Saved entries
┄┄┄┄┄┄┄┄┄┄┄┄┄┄┄┄┄┄┄┄

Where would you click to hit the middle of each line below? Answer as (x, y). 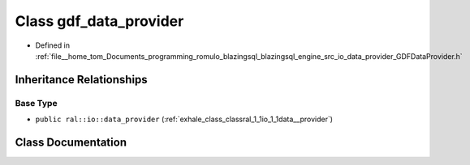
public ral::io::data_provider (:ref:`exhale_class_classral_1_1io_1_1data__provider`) (184, 119)
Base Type (36, 103)
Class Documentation (71, 142)
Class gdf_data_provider (99, 21)
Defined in (53, 45)
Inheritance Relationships (81, 80)
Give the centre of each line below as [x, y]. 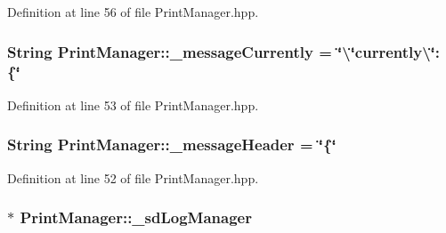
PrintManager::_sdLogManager [136, 217]
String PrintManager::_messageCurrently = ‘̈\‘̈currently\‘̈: [224, 51]
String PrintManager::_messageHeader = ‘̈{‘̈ [172, 145]
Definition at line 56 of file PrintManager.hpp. [133, 12]
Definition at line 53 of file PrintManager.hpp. [133, 104]
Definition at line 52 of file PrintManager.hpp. [133, 177]
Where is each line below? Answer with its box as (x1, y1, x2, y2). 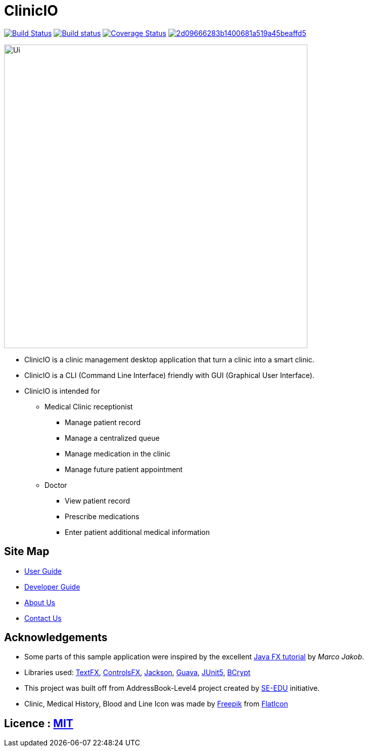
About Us (24, 598, 56, 607)
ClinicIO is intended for (24, 386, 101, 395)
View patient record (65, 496, 130, 505)
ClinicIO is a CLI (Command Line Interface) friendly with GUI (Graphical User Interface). (24, 370, 314, 380)
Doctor (44, 480, 67, 489)
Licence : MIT (4, 717, 73, 730)
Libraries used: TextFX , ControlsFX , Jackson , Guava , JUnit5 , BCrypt (24, 668, 251, 677)
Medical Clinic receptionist (44, 402, 133, 411)
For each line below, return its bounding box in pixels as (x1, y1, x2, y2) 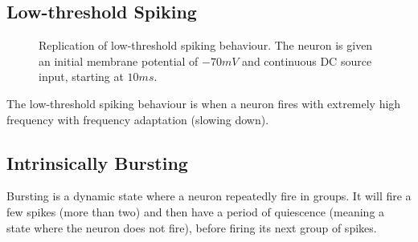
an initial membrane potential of (39, 52, 199, 69)
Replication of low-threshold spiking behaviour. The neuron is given (39, 37, 373, 54)
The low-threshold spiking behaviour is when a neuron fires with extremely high (6, 95, 401, 111)
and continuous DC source (242, 52, 372, 69)
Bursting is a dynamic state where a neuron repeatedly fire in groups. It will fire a (6, 188, 412, 204)
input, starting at (39, 68, 124, 85)
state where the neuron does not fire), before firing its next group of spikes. (6, 219, 377, 236)
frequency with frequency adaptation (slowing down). (6, 111, 269, 127)
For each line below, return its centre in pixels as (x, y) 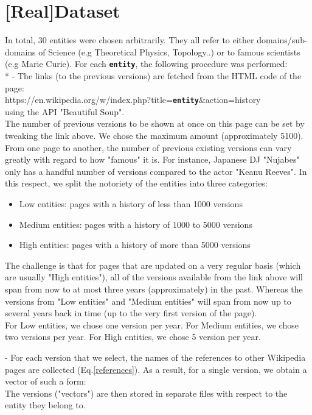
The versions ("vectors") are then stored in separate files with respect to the (146, 393)
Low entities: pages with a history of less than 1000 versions (131, 203)
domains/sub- (282, 40)
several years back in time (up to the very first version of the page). (131, 313)
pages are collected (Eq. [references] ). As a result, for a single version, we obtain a (156, 369)
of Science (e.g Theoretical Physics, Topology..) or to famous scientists (169, 51)
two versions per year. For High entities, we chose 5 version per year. (133, 337)
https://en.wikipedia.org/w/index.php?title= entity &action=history (133, 100)
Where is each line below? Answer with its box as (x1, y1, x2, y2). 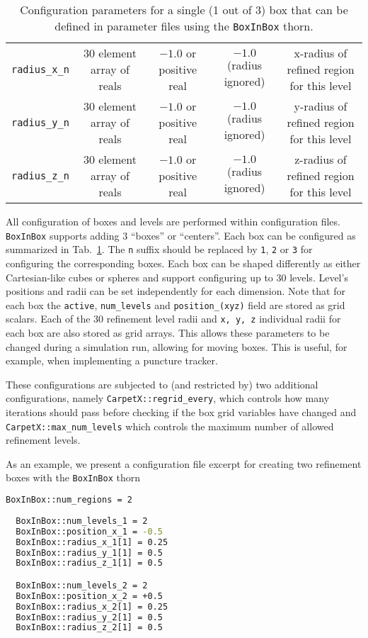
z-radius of (294, 151, 347, 167)
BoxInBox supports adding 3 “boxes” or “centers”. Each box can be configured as (6, 228, 356, 242)
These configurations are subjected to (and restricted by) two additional (6, 376, 318, 391)
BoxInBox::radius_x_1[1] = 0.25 (16, 537, 168, 547)
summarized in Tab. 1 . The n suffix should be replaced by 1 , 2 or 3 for (6, 242, 313, 257)
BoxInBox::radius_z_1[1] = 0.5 (16, 558, 163, 569)
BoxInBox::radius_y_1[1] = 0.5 (16, 547, 163, 558)
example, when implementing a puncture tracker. (6, 353, 218, 368)
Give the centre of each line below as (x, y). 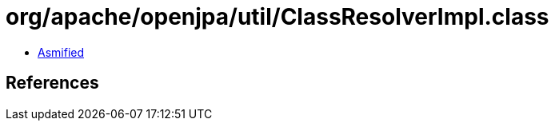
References (52, 83)
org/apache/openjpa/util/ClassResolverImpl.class (277, 17)
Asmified (61, 52)
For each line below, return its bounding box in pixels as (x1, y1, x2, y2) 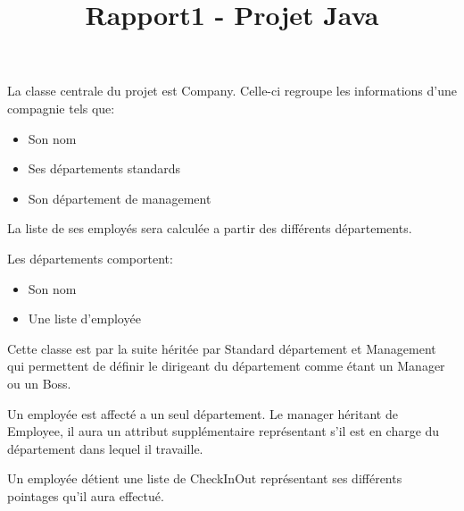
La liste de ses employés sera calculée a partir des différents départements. (7, 219, 412, 238)
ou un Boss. (7, 373, 71, 392)
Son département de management (28, 188, 211, 207)
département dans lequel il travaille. (7, 439, 203, 457)
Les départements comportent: (7, 248, 173, 267)
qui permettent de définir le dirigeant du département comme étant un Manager (7, 356, 445, 375)
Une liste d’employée (28, 309, 141, 328)
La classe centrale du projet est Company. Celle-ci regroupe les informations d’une (7, 81, 457, 100)
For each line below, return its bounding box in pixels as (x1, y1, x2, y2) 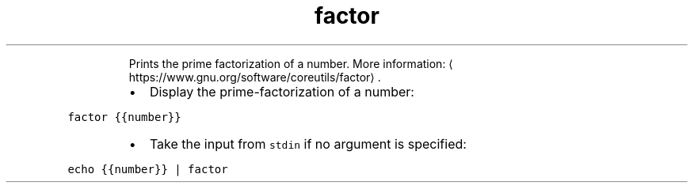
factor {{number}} (67, 110, 181, 123)
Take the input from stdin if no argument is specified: (149, 135, 467, 152)
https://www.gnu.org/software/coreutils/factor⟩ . (128, 70, 381, 84)
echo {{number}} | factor (67, 162, 228, 176)
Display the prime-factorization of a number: (149, 83, 414, 100)
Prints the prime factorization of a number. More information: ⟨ (128, 56, 453, 70)
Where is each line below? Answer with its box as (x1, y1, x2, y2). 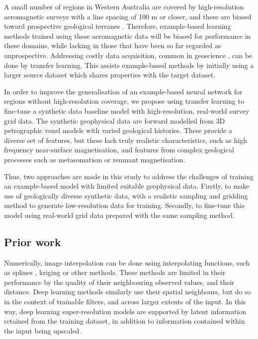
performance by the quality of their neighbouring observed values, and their (4, 276, 235, 287)
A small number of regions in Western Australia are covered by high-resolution (4, 1, 244, 11)
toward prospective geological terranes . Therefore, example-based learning (4, 21, 231, 31)
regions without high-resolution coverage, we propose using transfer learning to (4, 96, 244, 106)
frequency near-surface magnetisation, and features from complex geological (4, 144, 234, 155)
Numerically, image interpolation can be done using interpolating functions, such (4, 257, 250, 268)
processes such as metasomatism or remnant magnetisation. (4, 154, 185, 164)
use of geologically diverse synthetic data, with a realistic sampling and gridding (4, 190, 248, 201)
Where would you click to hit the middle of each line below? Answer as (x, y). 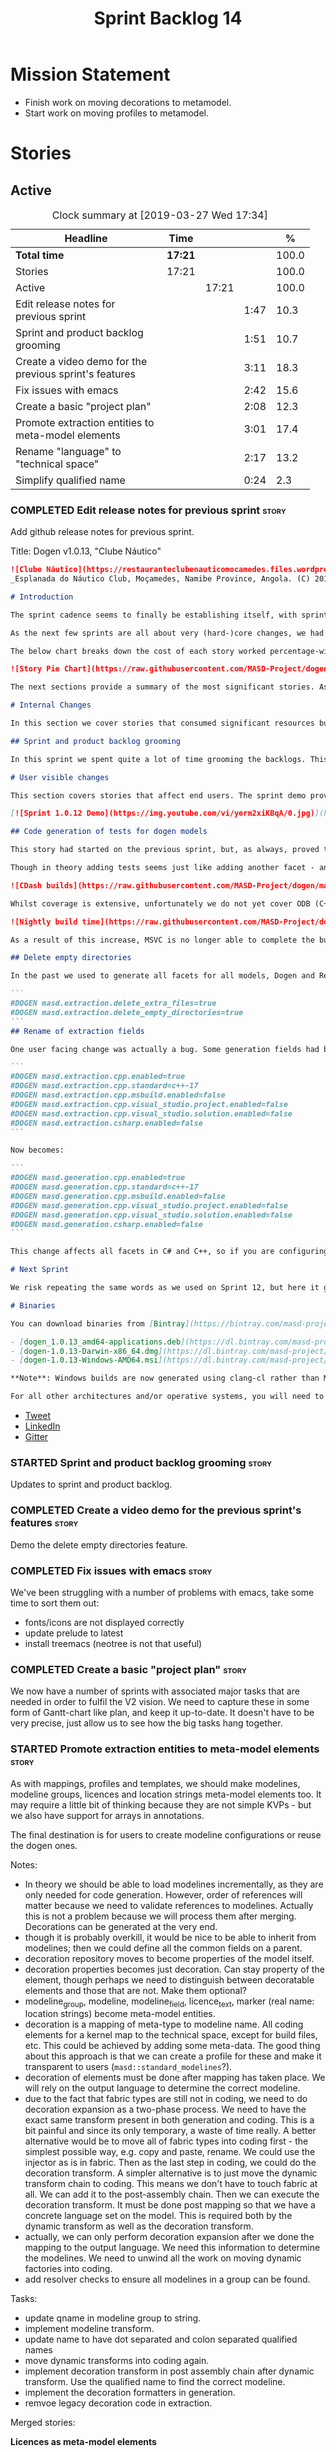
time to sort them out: (55, 1603)
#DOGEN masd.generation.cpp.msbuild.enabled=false (118, 1196)
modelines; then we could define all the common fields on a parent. (163, 1948)
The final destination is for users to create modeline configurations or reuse (166, 1834)
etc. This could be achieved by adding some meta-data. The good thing (172, 2046)
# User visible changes (60, 777)
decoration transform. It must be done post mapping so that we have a (170, 2205)
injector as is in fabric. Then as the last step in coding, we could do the (170, 2163)
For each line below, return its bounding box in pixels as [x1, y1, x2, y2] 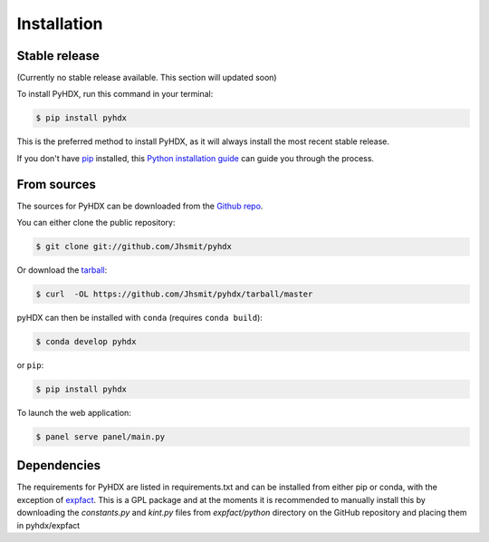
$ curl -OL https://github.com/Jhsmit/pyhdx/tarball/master [35, 289, 313, 299]
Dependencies [16, 458, 101, 473]
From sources [16, 177, 97, 192]
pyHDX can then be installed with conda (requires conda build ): [16, 313, 263, 324]
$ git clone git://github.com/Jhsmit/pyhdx [35, 241, 233, 252]
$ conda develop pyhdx [35, 336, 137, 347]
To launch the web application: [16, 407, 131, 418]
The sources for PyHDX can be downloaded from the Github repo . [16, 200, 264, 211]
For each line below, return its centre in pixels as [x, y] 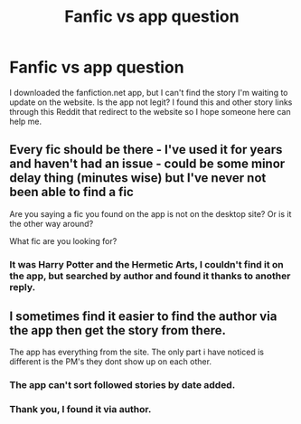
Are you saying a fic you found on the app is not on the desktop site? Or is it [150, 213]
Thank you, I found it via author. [80, 410]
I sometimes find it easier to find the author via [143, 317]
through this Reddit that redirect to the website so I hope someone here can [150, 111]
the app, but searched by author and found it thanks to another [150, 276]
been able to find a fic [71, 192]
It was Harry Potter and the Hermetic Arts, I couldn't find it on [147, 264]
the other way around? [52, 223]
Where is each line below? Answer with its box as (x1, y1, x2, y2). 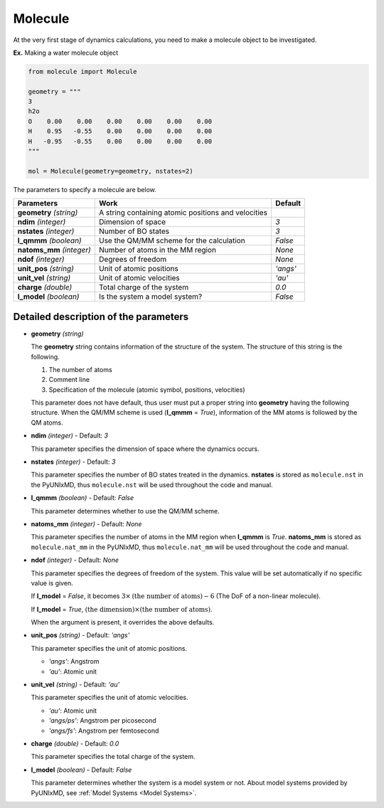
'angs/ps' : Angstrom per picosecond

┄┄┄┄┄┄┄┄┄┄┄┄┄┄┄┄┄┄┄┄

Please filter the entries above down to the lines holding "factorization" and copy them.

Display the prime-factorization of a number: (149, 83, 414, 100)
Prints the prime factorization of a number. More information: ⟨ (128, 56, 453, 70)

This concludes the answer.